TASK DIRECTIONS>
For the data below, work out the number of lines containing the string "lượng" and answer with that number only.

EXTRACTED RECORDS>
★ ★ ★

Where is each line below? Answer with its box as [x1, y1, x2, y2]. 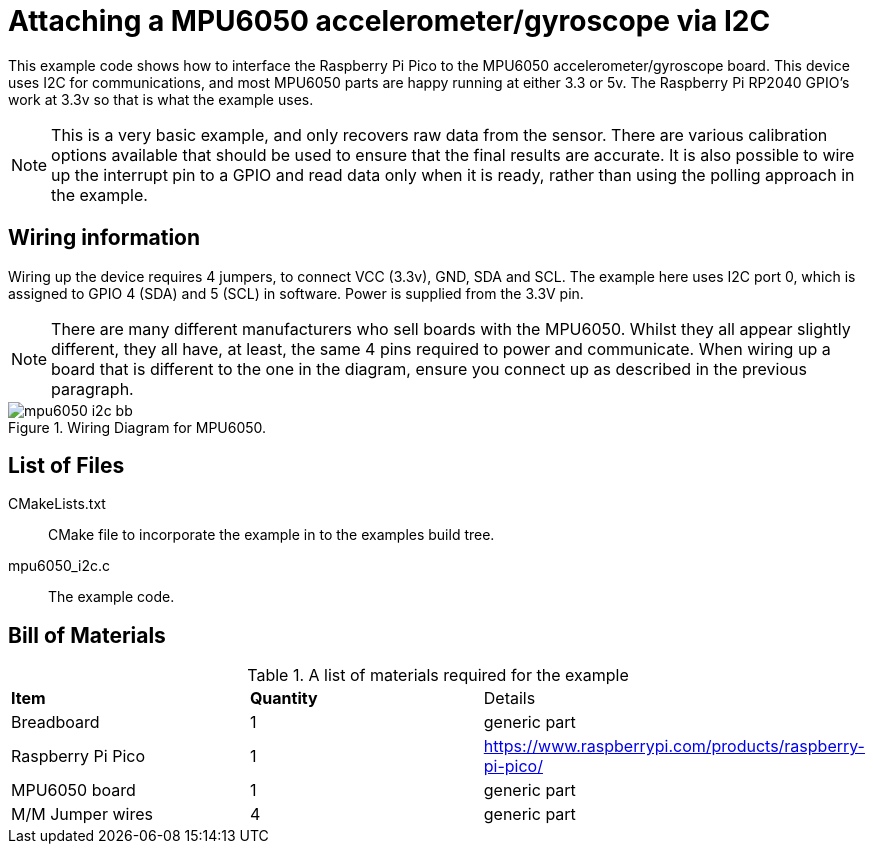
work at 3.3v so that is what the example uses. [8, 90, 314, 108]
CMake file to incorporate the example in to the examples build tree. [48, 526, 495, 544]
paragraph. [51, 378, 134, 399]
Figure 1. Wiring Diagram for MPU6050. [8, 418, 267, 436]
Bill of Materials [8, 622, 166, 648]
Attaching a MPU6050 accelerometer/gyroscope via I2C [8, 4, 771, 38]
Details [483, 688, 536, 709]
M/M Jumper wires [11, 804, 153, 825]
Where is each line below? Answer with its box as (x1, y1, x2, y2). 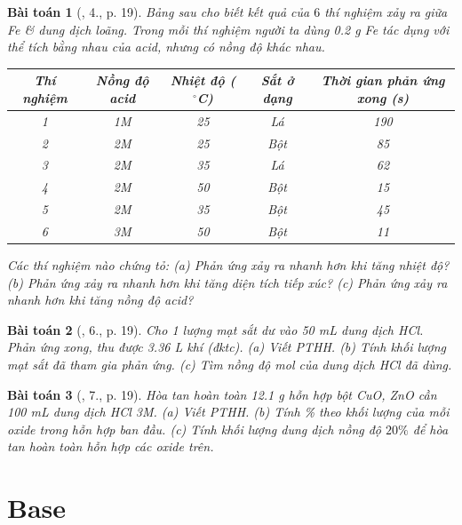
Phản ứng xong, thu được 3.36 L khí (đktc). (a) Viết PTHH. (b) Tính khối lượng (7, 338, 447, 356)
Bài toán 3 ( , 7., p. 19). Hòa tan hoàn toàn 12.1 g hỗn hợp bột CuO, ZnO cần (7, 385, 437, 403)
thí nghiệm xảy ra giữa (324, 3, 448, 20)
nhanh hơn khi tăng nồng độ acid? (7, 290, 194, 309)
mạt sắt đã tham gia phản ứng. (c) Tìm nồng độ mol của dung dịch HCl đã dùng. (7, 355, 452, 373)
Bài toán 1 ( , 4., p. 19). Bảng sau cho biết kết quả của (7, 3, 310, 20)
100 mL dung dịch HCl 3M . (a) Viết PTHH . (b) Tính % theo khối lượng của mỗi (7, 402, 450, 421)
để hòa (412, 419, 449, 438)
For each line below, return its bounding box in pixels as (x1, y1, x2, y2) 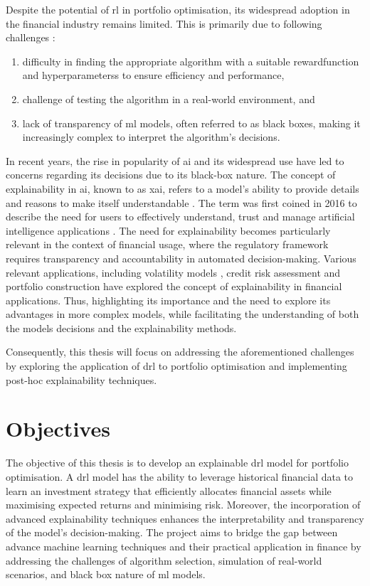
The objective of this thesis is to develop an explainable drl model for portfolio (6, 455, 349, 470)
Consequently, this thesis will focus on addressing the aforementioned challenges (6, 344, 354, 359)
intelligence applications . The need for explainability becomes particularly (6, 223, 331, 238)
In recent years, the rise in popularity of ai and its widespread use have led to (6, 153, 344, 168)
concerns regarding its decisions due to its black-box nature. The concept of (6, 167, 336, 182)
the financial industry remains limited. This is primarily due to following (6, 16, 322, 31)
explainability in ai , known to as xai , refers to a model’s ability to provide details (6, 181, 359, 196)
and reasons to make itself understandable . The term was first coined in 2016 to (6, 195, 357, 210)

★ ★ ★

RESPONSE>
2